Checklisten
In dieser Anleitung beschreiben wir, wie Sie Checklisten erstellen und wofür sie verwendet werden.
Checklisten in TARGPatrol erstellen
Checklists are created to outline tasks that employees must complete at specific stages of a task or inspection.
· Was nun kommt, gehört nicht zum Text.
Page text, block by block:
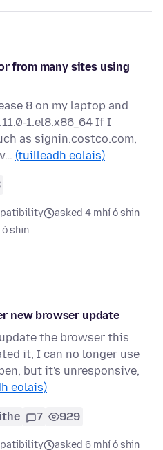
from many sites using
8 on my laptop and
1.el8.x86_64 If I
as signin.costco.com,
(tuilleadh eolais)
asked 4 mhí ó shin
shin
new browser update
the browser this
it, I can no longer use
but it's unresponsive,
eolais)
7 929
asked 6 mhí ó shin

Each checklist consists of actions that can be of the following types:
1) Medien — Foto oder Video als Nachweis aufnehmen
2) Text — freie Notiz oder kurze Antwort
3) Markierung — Ja-/Nein-Bestätigung (Boolean)
4) Zahl — gemessener Wert (z. B. °C, PSI, ppm)
5) Auswahl — eine Option aus einer Liste auswählen
6) Mehrfachauswahl — mehrere Optionen auswählen
7) Anweisung — nur lesbare Anleitung (nicht interaktiv)
Wie und wann Sie die einzelnen Aktionen verwenden:
Medien
Verwendung: für visuelle Nachweise, Vorher-/Nachher-Fotos, Beweise bei Vorfällen oder den Zustand von Anlagen/Geräten.
Besonders geeignet für: Reinigung (gereinigter Bereich), Sicherheit (beschädigte Tür), Wartung (Verschleiß eines Teils).
Tipps: Aktivieren Sie die reine Kameraufnahme, wenn die Authentizität wichtig ist. Markieren Sie die Aktion als Erforderlich, wenn ein Nachweis verpflichtend ist.
Text
Verwendung: für kurze Notizen, Seriennummern oder besondere Beobachtungen.
Besonders geeignet für: Ausnahmen („Zutritt verweigert — Grund: …“), Besuchernamen, Zähler- oder Geräte-IDs. Tipps: Verwenden Sie eine maximale Länge oder einen Regex, um Eingaben sauber und einheitlich zu halten, zum Beispiel für Kennzeichenformate.
Markierung (Ja/Nein)
Verwendung: für binäre Prüfungen — bestanden/nicht bestanden, OK/Nicht OK, erledigt/nicht erledigt.
Besonders geeignet für: „Notausgang frei?“, „Siegel unbeschädigt?“, „Alarmzentrale aktiviert?“
Tipps: Denken Sie daran, dass Nein/False ebenfalls ein gültig erfasster Wert ist. Setzen Sie die Aktion auf
Erforderlich, wenn eine Auswahl zwingend getroffen werden muss.
Zahl
Verwendung: für Messwerte — Temperatur, Druck, Anzahl, Füllstände.
Besonders geeignet für: Kühlschrank-Temperaturprotokolle, Belegungszählungen, Zählerstände.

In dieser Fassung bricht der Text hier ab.